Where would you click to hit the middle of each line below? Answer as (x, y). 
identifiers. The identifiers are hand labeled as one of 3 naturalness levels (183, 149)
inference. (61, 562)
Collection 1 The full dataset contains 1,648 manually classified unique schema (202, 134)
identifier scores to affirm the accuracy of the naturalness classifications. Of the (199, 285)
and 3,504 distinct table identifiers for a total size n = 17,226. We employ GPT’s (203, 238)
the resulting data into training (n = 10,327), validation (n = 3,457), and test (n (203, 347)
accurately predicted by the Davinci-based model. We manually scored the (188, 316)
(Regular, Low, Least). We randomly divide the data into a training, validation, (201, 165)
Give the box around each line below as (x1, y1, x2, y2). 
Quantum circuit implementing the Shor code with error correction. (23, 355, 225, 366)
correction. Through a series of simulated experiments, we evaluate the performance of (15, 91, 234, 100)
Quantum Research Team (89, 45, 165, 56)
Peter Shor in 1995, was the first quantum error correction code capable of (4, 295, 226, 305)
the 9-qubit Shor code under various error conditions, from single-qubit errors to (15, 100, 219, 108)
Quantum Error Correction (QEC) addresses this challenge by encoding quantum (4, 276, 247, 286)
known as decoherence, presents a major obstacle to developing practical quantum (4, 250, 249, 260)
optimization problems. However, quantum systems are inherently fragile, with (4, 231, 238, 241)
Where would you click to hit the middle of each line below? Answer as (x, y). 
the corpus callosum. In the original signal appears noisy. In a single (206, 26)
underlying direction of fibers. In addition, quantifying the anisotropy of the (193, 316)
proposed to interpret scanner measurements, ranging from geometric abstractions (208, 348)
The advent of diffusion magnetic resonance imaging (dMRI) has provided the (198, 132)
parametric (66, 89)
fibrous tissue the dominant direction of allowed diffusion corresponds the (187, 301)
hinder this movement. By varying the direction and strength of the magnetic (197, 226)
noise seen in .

Exercise
Repeat exactly the lines from the one containing "(Regular, Low, Least)." to the end of the records.

Response to the exercise
(Regular, Low, Least). We randomly divide the data into a training, validation, (201, 165)
Give the box around each line below as (x1, y1, x2, y2). 
Quantum circuit implementing the Shor code with error correction. (23, 355, 225, 366)
correction. Through a series of simulated experiments, we evaluate the performance of (15, 91, 234, 100)
Quantum Research Team (89, 45, 165, 56)
Peter Shor in 1995, was the first quantum error correction code capable of (4, 295, 226, 305)
the 9-qubit Shor code under various error conditions, from single-qubit errors to (15, 100, 219, 108)
Quantum Error Correction (QEC) addresses this challenge by encoding quantum (4, 276, 247, 286)
known as decoherence, presents a major obstacle to developing practical quantum (4, 250, 249, 260)
optimization problems. However, quantum systems are inherently fragile, with (4, 231, 238, 241)
Where would you click to hit the middle of each line below? Answer as (x, y). 
the corpus callosum. In the original signal appears noisy. In a single (206, 26)
underlying direction of fibers. In addition, quantifying the anisotropy of the (193, 316)
proposed to interpret scanner measurements, ranging from geometric abstractions (208, 348)
The advent of diffusion magnetic resonance imaging (dMRI) has provided the (198, 132)
parametric (66, 89)
fibrous tissue the dominant direction of allowed diffusion corresponds the (187, 301)
hinder this movement. By varying the direction and strength of the magnetic (197, 226)
noise seen in .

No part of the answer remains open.